§ What you need to do: Every record must come back exactly as given.

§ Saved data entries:
===
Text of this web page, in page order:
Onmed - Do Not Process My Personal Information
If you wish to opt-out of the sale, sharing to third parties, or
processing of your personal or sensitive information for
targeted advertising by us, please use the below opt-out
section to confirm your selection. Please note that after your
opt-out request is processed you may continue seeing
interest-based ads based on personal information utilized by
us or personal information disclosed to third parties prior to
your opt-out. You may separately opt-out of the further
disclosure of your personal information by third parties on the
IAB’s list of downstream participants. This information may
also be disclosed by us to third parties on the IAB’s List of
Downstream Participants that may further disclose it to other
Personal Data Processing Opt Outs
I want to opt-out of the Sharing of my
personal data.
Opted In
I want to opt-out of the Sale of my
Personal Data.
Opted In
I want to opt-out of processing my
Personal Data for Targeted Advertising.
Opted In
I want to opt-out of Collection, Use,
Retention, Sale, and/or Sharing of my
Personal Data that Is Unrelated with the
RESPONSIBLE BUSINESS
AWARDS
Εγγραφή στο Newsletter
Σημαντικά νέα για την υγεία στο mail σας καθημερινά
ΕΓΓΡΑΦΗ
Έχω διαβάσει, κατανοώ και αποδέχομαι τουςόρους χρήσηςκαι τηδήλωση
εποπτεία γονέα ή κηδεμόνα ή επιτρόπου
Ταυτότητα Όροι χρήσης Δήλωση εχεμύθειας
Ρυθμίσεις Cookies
===
§ Response for this exercise:
Text of this web page, in page order:
Onmed - Do Not Process My Personal Information
If you wish to opt-out of the sale, sharing to third parties, or
processing of your personal or sensitive information for
targeted advertising by us, please use the below opt-out
section to confirm your selection. Please note that after your
opt-out request is processed you may continue seeing
interest-based ads based on personal information utilized by
us or personal information disclosed to third parties prior to
your opt-out. You may separately opt-out of the further
disclosure of your personal information by third parties on the
IAB’s list of downstream participants. This information may
also be disclosed by us to third parties on the IAB’s List of
Downstream Participants that may further disclose it to other
Personal Data Processing Opt Outs
I want to opt-out of the Sharing of my
personal data.
Opted In
I want to opt-out of the Sale of my
Personal Data.
Opted In
I want to opt-out of processing my
Personal Data for Targeted Advertising.
Opted In
I want to opt-out of Collection, Use,
Retention, Sale, and/or Sharing of my
Personal Data that Is Unrelated with the
RESPONSIBLE BUSINESS
AWARDS
Εγγραφή στο Newsletter
Σημαντικά νέα για την υγεία στο mail σας καθημερινά
ΕΓΓΡΑΦΗ
Έχω διαβάσει, κατανοώ και αποδέχομαι τουςόρους χρήσηςκαι τηδήλωση
εποπτεία γονέα ή κηδεμόνα ή επιτρόπου
Ταυτότητα Όροι χρήσης Δήλωση εχεμύθειας
Ρυθμίσεις Cookies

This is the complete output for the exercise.